For analytical assessment of successful expression, researchers should employ multiple techniques:

• Western blotting for protein detection

• Circular dichroism for secondary structure confirmation

• Activity assays specific to NAD(P)H dehydrogenase function

What strategies can overcome difficulties in Agrobacterium-mediated transformation of Populus alba for ndhE studies?

Transformation of woody species like Populus alba can be challenging. Strategies to improve success rates include:

• Explant Selection and Preparation:

  • Use young leaves (positions 3-5 from apex) for highest competency

  • Pre-culture explants on callus induction medium for 2-4 days before infection

  • Wound leaf edges slightly before Agrobacterium exposure

• Agrobacterium Protocol Optimization:

  • Maintain Agrobacterium concentration at OD600 = 0.6

  • Include 100 µM acetosyringone in the infection medium

  • Limit infection time to 15 minutes to prevent tissue damage

  • Co-cultivate for 2-3 days in dark conditions

• Selection and Regeneration Enhancement:

  • Use optimized shoot induction medium with proper cytokinin/auxin balance

  • Implement gradual selection pressure increase

  • Add antioxidants (e.g., 1-5 mg/L ascorbic acid) to reduce oxidative stress

Published protocols for Populus alba × P. glandulosa have achieved transformation frequencies greater than 50% , providing a solid methodological foundation that can be adapted specifically for ndhE studies.

How might emerging technologies enhance our understanding of ndhE function in Populus alba?
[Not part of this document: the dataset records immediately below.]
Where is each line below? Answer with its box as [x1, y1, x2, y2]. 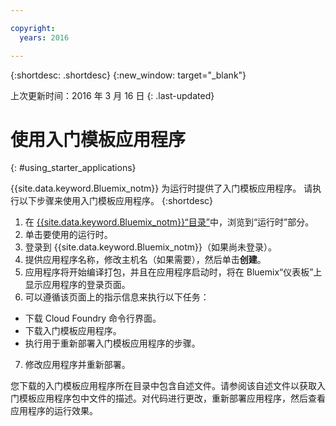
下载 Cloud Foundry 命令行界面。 [24, 312, 162, 325]
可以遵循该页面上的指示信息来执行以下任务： [24, 291, 210, 303]
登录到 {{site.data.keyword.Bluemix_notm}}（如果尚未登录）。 [24, 241, 278, 253]
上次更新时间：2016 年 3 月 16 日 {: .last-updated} [10, 89, 215, 101]
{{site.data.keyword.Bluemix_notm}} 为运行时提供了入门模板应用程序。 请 [10, 182, 313, 195]
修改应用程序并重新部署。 [24, 359, 131, 371]
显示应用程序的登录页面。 [24, 279, 131, 291]
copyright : [10, 23, 56, 33]
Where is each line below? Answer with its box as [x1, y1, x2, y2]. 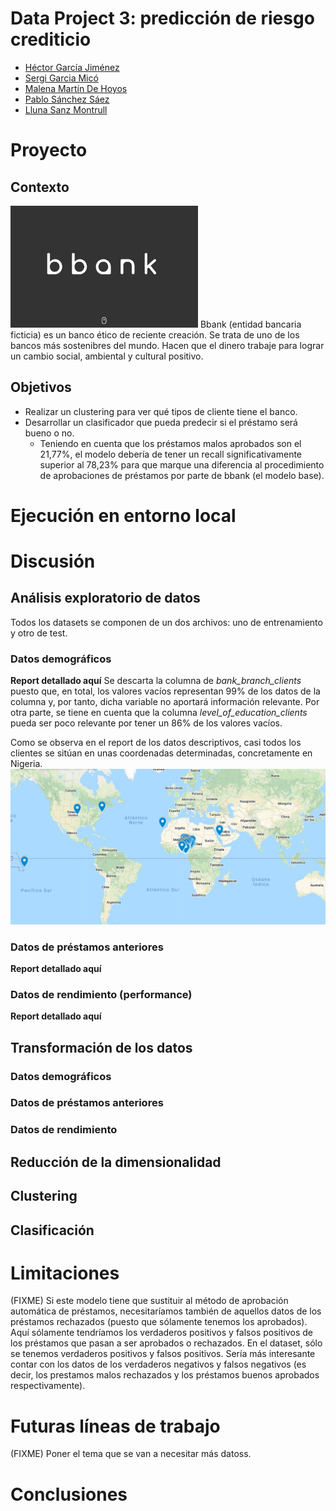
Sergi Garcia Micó [24, 72, 99, 84]
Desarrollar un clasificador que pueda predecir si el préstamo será [24, 416, 298, 428]
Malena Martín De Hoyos [24, 82, 128, 94]
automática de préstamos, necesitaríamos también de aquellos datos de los [10, 1305, 322, 1317]
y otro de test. [10, 627, 68, 639]
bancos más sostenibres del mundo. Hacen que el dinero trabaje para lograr [10, 339, 325, 351]
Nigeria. [10, 758, 43, 770]
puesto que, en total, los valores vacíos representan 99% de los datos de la [10, 685, 321, 697]
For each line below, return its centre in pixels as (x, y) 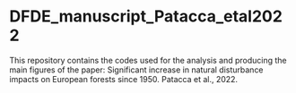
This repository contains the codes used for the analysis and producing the (148, 60)
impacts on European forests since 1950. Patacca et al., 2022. (124, 79)
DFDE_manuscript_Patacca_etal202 (146, 17)
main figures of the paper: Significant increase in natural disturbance (136, 70)
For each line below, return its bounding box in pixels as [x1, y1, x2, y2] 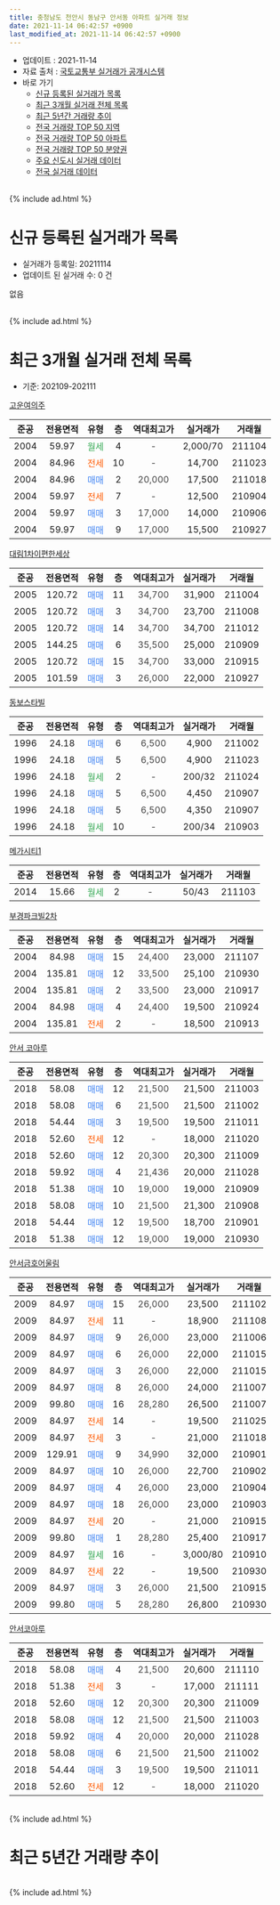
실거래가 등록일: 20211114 [21, 259, 112, 270]
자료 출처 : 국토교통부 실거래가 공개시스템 [21, 66, 165, 77]
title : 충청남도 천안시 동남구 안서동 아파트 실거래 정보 [9, 12, 189, 22]
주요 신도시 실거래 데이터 [35, 155, 122, 166]
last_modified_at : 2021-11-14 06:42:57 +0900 [9, 29, 180, 38]
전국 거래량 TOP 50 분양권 [35, 144, 127, 155]
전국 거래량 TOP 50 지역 [35, 122, 120, 133]
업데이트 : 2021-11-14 [21, 55, 98, 66]
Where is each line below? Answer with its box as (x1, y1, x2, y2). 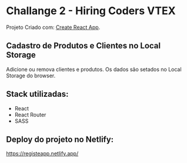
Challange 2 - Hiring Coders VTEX (6, 4, 176, 18)
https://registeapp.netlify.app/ (6, 150, 79, 157)
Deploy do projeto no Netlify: (6, 134, 114, 144)
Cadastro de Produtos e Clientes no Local (6, 41, 161, 51)
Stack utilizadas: (6, 89, 69, 99)
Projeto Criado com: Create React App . (6, 24, 101, 31)
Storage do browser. (6, 72, 56, 79)
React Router (14, 111, 46, 118)
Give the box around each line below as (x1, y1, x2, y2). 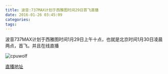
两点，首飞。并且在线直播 (5, 43, 59, 49)
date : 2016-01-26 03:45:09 (5, 12, 63, 17)
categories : (5, 17, 31, 22)
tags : (5, 21, 17, 27)
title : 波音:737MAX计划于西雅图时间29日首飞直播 (5, 7, 99, 13)
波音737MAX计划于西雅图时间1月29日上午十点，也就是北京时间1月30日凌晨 (5, 36, 163, 42)
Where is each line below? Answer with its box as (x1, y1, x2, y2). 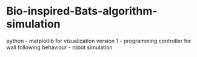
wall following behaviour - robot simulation (6, 44, 113, 51)
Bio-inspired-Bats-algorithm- (6, 4, 158, 18)
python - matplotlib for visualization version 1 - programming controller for (6, 37, 192, 44)
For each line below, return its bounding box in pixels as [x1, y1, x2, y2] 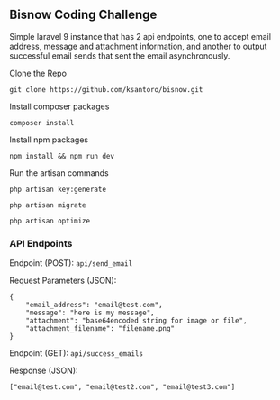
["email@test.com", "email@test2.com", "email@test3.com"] [9, 383, 236, 392]
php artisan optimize [9, 216, 91, 225]
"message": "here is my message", [25, 308, 155, 318]
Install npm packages [9, 134, 88, 145]
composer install [9, 118, 75, 127]
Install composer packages [9, 101, 110, 112]
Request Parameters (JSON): [9, 275, 117, 286]
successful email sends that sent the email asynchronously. [9, 50, 230, 61]
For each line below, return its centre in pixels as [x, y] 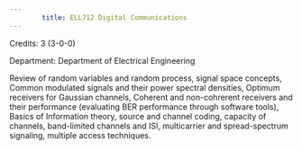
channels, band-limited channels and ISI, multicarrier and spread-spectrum [149, 126]
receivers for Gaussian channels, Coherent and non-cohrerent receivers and [151, 97]
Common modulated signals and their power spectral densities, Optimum [145, 87]
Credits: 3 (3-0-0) [43, 43]
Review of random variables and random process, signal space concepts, [146, 78]
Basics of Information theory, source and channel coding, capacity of [138, 116]
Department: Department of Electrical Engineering [102, 60]
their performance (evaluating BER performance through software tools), [144, 106]
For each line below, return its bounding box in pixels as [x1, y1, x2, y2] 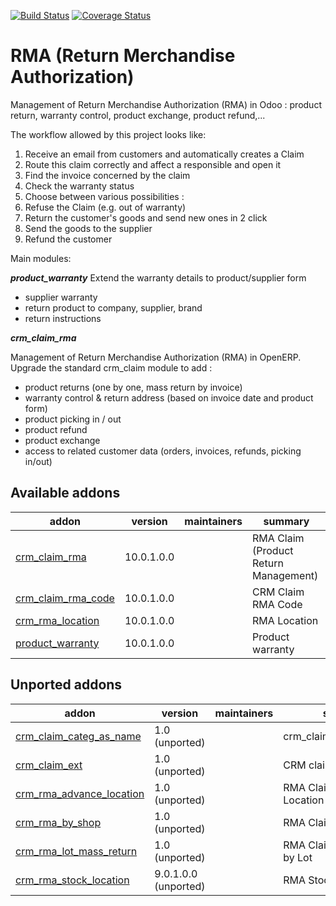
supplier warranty [24, 291, 98, 303]
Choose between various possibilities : [24, 190, 185, 202]
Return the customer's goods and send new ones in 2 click [24, 211, 268, 224]
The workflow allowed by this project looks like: [10, 128, 207, 140]
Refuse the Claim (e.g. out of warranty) [24, 201, 187, 213]
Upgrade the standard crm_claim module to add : [10, 361, 213, 374]
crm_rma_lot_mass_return [15, 844, 138, 858]
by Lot [283, 850, 313, 864]
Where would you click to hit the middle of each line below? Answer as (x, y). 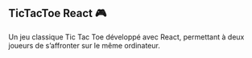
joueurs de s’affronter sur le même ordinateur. (85, 45)
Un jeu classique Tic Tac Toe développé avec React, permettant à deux (126, 37)
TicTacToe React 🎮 (58, 13)
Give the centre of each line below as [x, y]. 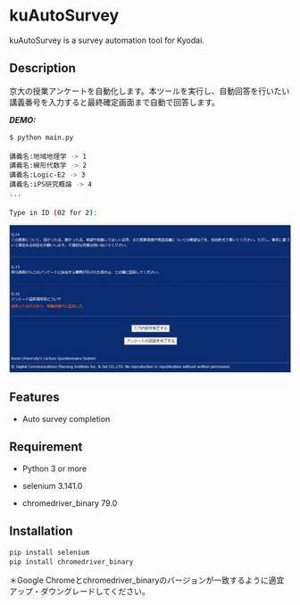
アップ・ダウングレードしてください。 [79, 592]
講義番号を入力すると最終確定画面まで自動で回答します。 [115, 102]
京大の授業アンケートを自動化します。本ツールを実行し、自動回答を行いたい [150, 91]
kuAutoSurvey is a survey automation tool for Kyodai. [107, 40]
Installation [41, 530]
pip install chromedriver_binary [71, 562]
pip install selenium [50, 553]
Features [34, 398]
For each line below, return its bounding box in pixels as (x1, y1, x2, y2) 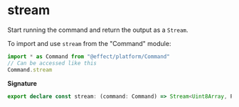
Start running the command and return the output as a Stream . (7, 26, 188, 34)
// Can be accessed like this (7, 60, 97, 67)
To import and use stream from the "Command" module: (7, 39, 171, 47)
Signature (7, 79, 38, 87)
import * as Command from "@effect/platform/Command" (7, 52, 171, 60)
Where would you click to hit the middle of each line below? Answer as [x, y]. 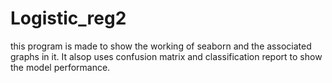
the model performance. [60, 67]
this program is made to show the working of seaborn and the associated [161, 46]
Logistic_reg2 [68, 18]
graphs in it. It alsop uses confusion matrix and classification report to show [166, 56]
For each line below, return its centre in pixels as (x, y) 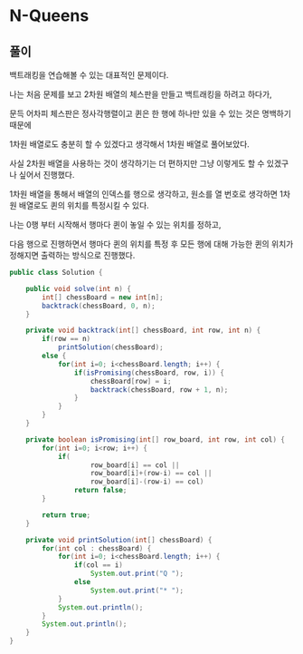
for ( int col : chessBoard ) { (97, 548)
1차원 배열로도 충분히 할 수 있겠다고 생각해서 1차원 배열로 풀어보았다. (130, 144)
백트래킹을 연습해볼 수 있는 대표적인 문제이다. (89, 75)
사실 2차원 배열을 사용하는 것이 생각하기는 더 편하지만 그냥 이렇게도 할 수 (137, 163)
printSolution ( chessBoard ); (111, 347)
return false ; (100, 491)
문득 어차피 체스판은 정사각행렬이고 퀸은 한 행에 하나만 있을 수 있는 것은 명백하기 (151, 113)
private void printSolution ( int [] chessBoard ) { (119, 540)
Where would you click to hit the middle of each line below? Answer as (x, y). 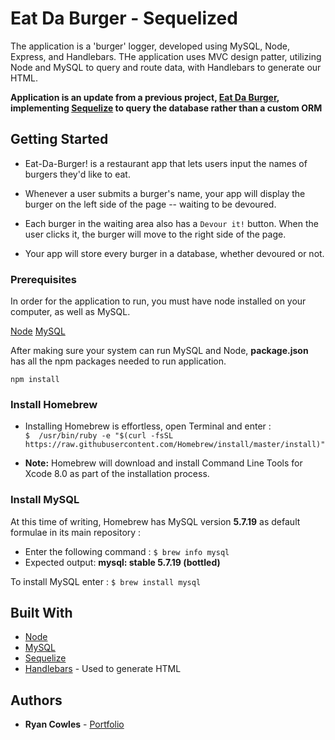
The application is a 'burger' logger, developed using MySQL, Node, (150, 46)
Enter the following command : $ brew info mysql (127, 551)
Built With (41, 613)
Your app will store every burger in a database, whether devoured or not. (174, 253)
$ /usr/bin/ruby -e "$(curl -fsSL (99, 436)
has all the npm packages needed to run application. (118, 361)
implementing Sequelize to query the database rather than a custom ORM (166, 108)
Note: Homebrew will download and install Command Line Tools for (163, 463)
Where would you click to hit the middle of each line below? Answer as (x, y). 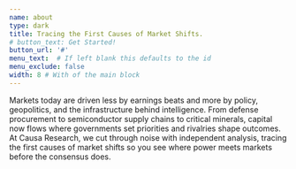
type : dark (29, 26)
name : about (31, 17)
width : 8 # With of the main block (75, 75)
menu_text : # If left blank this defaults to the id (110, 58)
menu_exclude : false (47, 67)
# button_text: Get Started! (63, 42)
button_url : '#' (39, 50)
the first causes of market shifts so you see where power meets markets (140, 147)
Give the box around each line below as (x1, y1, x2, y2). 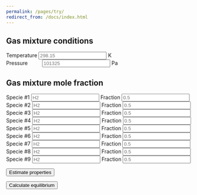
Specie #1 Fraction (6, 94, 121, 101)
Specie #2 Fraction (6, 101, 122, 109)
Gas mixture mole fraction (6, 78, 104, 88)
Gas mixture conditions (6, 36, 94, 46)
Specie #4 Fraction (6, 117, 122, 124)
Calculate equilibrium (9, 182, 55, 189)
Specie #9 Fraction (6, 156, 122, 163)
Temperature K (6, 52, 112, 59)
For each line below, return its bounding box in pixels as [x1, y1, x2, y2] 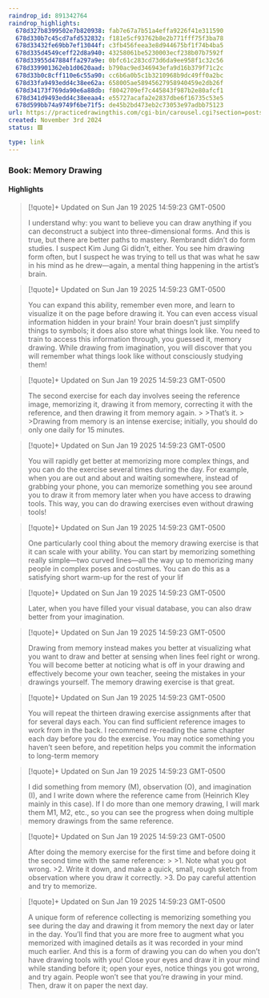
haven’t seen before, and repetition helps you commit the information [27, 742, 256, 752]
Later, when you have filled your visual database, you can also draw [27, 603, 252, 613]
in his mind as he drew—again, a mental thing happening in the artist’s [27, 260, 259, 270]
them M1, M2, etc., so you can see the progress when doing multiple [27, 807, 254, 817]
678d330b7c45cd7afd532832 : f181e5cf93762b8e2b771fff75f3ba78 [15, 34, 224, 43]
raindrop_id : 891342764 [8, 11, 88, 20]
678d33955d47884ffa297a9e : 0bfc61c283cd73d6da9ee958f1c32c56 [15, 57, 224, 65]
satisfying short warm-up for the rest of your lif [27, 572, 184, 582]
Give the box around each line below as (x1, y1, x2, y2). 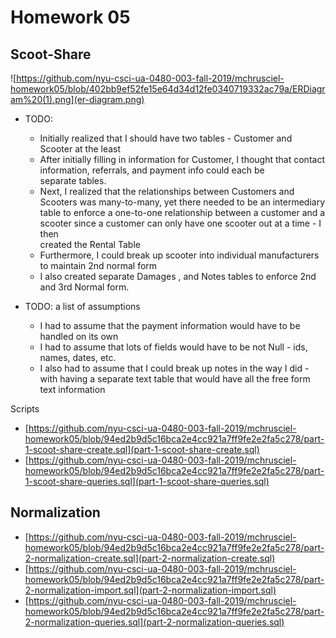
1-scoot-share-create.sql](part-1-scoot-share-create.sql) (24, 444, 260, 455)
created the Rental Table (39, 239, 141, 250)
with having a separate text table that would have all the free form (39, 373, 311, 385)
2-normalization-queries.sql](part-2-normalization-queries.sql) (24, 616, 285, 628)
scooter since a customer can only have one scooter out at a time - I (39, 217, 322, 229)
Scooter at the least (39, 143, 122, 155)
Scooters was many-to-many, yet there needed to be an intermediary (39, 196, 326, 208)
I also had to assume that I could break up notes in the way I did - (39, 362, 310, 374)
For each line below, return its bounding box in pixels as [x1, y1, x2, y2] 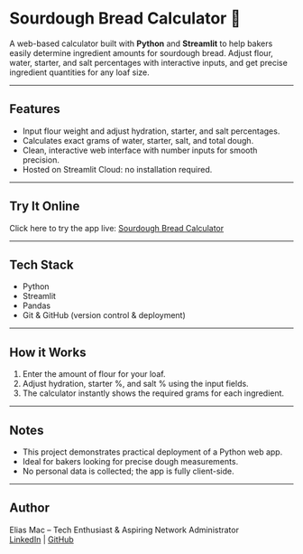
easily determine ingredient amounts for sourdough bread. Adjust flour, [9, 47, 273, 58]
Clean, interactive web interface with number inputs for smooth [22, 145, 258, 155]
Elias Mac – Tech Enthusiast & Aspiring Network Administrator [9, 524, 239, 535]
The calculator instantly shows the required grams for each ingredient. [22, 388, 285, 399]
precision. [22, 154, 60, 165]
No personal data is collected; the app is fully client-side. [22, 465, 234, 476]
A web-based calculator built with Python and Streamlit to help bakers [9, 38, 273, 49]
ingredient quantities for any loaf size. [9, 67, 151, 78]
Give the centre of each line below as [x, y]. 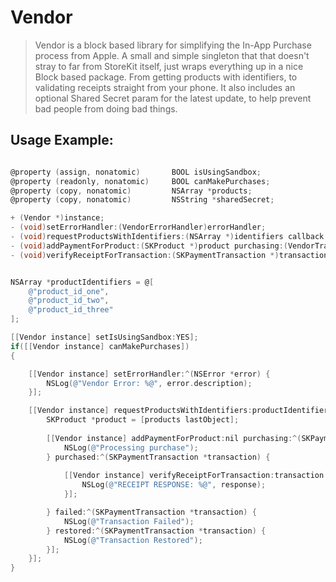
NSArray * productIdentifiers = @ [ [82, 282]
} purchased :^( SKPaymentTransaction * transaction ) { [158, 457]
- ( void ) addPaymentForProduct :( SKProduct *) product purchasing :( [149, 246]
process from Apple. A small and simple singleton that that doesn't [172, 55]
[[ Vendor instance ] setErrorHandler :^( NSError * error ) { [149, 374]
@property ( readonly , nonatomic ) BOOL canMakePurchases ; [140, 181]
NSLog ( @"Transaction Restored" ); [133, 540]
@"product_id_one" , [69, 291]
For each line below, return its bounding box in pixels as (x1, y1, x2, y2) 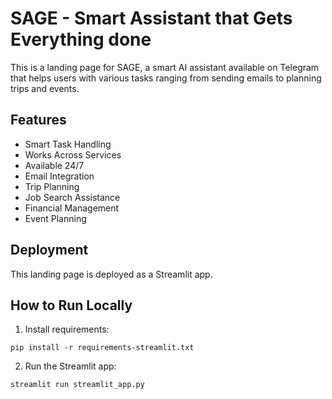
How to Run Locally (10, 297, 133, 314)
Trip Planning (24, 180, 80, 192)
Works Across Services (24, 148, 122, 161)
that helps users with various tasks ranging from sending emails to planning (10, 72, 322, 84)
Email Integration (24, 170, 95, 182)
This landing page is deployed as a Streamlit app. (10, 268, 213, 280)
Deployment (10, 242, 89, 259)
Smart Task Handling (24, 138, 112, 150)
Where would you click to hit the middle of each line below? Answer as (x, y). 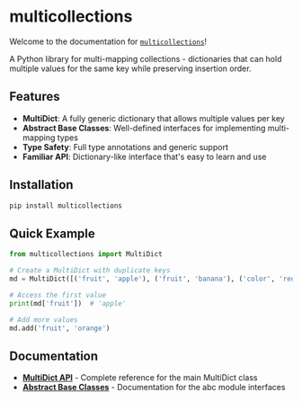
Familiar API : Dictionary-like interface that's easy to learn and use (144, 156)
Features (35, 97)
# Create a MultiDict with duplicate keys (90, 271)
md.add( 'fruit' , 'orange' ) (60, 328)
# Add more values (44, 320)
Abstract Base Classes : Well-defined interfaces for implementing (144, 128)
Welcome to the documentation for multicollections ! (108, 41)
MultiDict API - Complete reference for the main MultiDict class (140, 378)
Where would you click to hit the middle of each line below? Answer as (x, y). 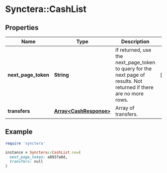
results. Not (129, 81)
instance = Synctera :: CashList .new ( (43, 152)
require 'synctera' (25, 143)
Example (19, 132)
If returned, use (133, 50)
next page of (130, 75)
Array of (125, 108)
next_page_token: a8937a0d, (39, 157)
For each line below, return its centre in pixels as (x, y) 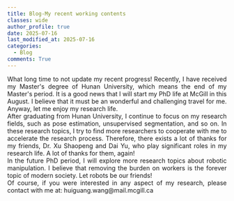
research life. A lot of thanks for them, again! (71, 153)
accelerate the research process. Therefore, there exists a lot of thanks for (117, 138)
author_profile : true (39, 27)
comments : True (29, 59)
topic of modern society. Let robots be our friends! (80, 175)
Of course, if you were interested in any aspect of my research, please (117, 183)
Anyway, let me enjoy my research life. (63, 108)
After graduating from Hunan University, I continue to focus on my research (117, 116)
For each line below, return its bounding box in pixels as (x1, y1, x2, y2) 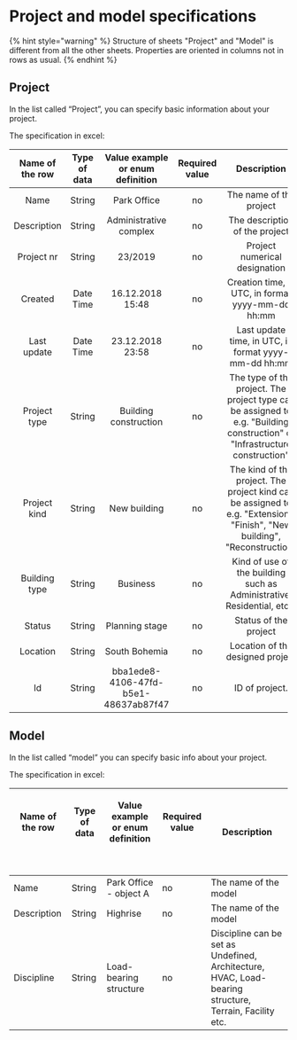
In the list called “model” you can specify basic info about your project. (9, 752, 268, 762)
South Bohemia (104, 645, 169, 657)
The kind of (229, 463, 278, 475)
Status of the (233, 614, 288, 626)
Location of (229, 639, 278, 652)
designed (225, 650, 265, 662)
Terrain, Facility (210, 1005, 275, 1017)
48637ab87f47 (103, 698, 170, 710)
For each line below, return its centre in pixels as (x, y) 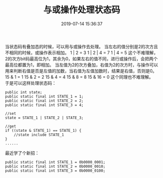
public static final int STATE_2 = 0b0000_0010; (55, 166)
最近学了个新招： (22, 153)
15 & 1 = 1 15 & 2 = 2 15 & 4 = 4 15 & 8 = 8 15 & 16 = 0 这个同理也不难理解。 (79, 77)
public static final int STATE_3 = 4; (44, 105)
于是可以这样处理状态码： (31, 83)
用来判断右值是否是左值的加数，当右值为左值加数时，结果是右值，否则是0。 (81, 71)
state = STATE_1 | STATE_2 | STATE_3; (44, 118)
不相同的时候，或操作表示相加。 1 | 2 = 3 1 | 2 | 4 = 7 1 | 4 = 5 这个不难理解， (81, 53)
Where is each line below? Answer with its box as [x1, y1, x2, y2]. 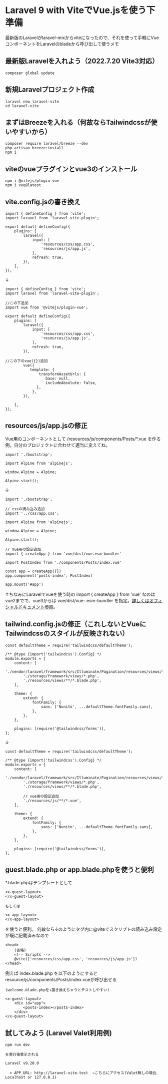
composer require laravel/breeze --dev [5, 141, 88, 146]
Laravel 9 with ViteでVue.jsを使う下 [5, 5, 155, 16]
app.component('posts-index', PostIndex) [5, 573, 93, 578]
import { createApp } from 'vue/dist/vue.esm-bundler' [5, 551, 122, 556]
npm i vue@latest [5, 183, 41, 188]
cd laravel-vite [5, 103, 39, 108]
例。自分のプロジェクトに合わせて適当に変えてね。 [5, 442, 110, 448]
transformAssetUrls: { [38, 372, 86, 377]
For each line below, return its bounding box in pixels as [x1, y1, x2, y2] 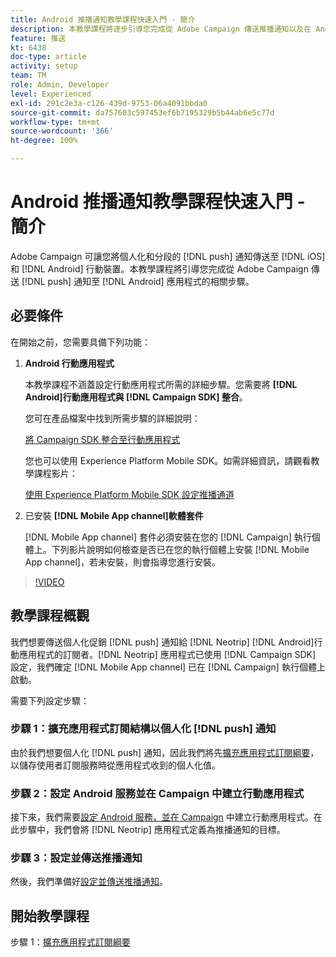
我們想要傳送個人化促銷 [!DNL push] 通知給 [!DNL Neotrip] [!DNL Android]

Several cutting-edge technologies hold promise for advancing ndhE research:

• Advanced Imaging Technologies:

  • Super-resolution microscopy for precise subcellular localization

  • Single-molecule tracking to monitor ndhE dynamics in live chloroplasts

  • Correlative light and electron microscopy to link function with ultrastructure

• Next-Generation Genetic Tools:

  • Prime editing for precise modification of chloroplast genomes

  • Inducible/conditional expression systems for dynamic functional studies

  • Synthetic biology approaches to reconstruct NDH complexes with modified components

• Systems Biology Integration:

  • Multi-omics data integration across conditions and genotypes

  • Machine learning approaches to predict functional interactions

  • Computational modeling of electron transport dynamics

These technologies can help address fundamental questions regarding:

• The precise role of ndhE in cyclic electron flow

• Dynamic assembly and disassembly of the NDH complex under stress

• Species-specific adaptations of ndhE function in various environments

Combining these approaches with the growing genomic resources available for Populus species will enable more comprehensive understanding of ndhE's role in photosynthesis and stress adaptation.

What are the potential applications of ndhE research in improving Populus alba stress resistance?

Understanding ndhE function has several potential applications for enhancing stress resilience in Populus alba:

• Drought Resistance Enhancement:

  • Optimizing cyclic electron flow through targeted modification of NDH complex components

  • Engineering ndhE expression patterns for improved water use efficiency

  • Developing molecular markers for screening natural populations with enhanced NDH activity

• Photosynthetic Efficiency Improvement:

  • Fine-tuning ndhE expression levels to optimize energy distribution

  • Enhancing photoprotection mechanisms during high light stress

  • Adapting NDH complex function for specific environmental conditions

• Climate Adaptation Strategies:

  • Investigating natural variation in ndhE sequences across ecological gradients

  • Identifying epigenetic regulation mechanisms that could be enhanced

  • Developing rapid screening methods for ndhE-related stress tolerance traits

Research on bacterial endophytes of white poplar has shown promise for enhancing growth and stress resistance . Combining this approach with molecular understanding of ndhE function could lead to integrated strategies that leverage both genetic engineering and beneficial microbial associations.